Going down the data below, set down exactly the line with "10 x men előrelépve, hátul" and each line after it through the line with "10 x men leguggolva (17, 269, 78, 277)"; no other lines.

Recorded data:
==============================
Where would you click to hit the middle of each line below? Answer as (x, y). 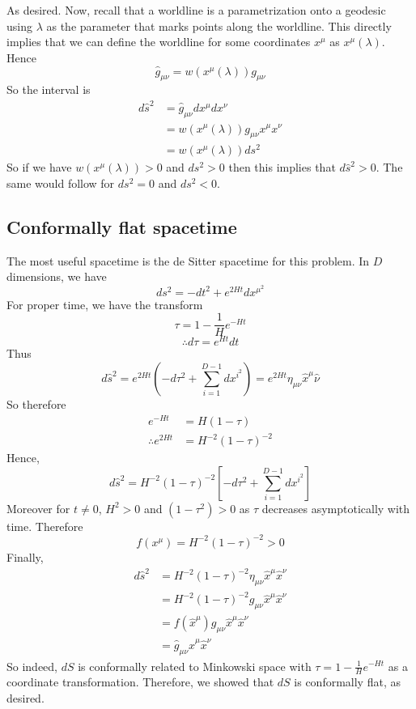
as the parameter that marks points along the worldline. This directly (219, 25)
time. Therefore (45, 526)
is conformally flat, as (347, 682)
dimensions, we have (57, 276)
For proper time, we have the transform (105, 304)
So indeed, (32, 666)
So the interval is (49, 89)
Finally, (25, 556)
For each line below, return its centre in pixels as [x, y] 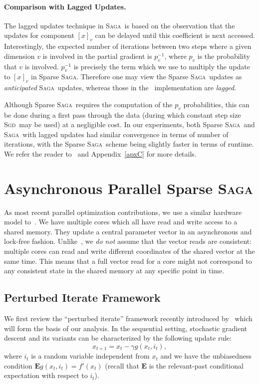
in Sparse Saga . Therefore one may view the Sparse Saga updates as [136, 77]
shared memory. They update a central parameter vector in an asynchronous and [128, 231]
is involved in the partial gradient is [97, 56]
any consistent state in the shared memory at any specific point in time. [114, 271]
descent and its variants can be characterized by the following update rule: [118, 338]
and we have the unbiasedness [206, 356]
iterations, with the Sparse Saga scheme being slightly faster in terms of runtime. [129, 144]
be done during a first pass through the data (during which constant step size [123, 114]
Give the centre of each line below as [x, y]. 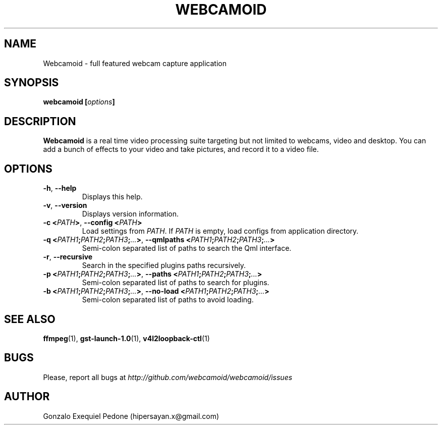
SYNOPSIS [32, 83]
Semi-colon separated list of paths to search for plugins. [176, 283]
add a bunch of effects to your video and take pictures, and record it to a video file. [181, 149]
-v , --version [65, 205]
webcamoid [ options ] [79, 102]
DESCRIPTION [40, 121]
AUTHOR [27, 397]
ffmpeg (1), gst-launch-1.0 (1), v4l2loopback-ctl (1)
==============================
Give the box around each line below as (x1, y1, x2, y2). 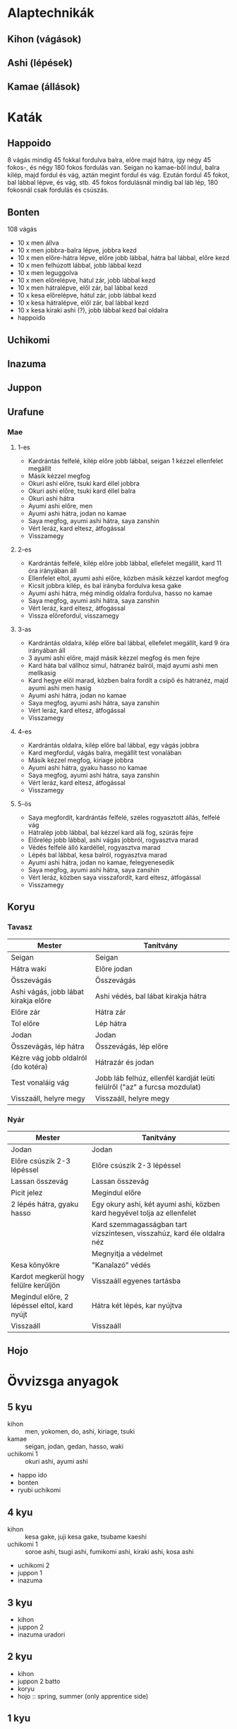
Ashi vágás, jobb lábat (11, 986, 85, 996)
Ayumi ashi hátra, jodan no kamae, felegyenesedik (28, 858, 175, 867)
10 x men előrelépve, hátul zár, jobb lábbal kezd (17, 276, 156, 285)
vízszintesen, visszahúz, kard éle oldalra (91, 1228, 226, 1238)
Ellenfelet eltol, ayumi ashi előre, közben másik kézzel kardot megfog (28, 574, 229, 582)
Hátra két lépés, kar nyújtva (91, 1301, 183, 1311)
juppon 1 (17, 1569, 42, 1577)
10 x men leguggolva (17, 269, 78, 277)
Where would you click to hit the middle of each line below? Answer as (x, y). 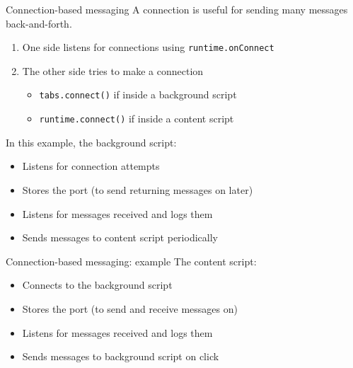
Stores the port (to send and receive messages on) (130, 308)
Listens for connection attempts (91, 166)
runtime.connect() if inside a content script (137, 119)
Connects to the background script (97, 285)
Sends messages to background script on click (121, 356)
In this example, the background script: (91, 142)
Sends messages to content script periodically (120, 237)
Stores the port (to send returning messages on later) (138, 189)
==============================
| Answer to the problem |
10 x men előrelépve, hátul zár, jobb lábbal kezd (17, 276, 156, 285)
vízszintesen, visszahúz, kard éle oldalra (91, 1228, 226, 1238)
Ellenfelet eltol, ayumi ashi előre, közben másik kézzel kardot megfog (28, 574, 229, 582)
Hátra két lépés, kar nyújtva (91, 1301, 183, 1311)
juppon 1 (17, 1569, 42, 1577)
10 x men leguggolva (17, 269, 78, 277)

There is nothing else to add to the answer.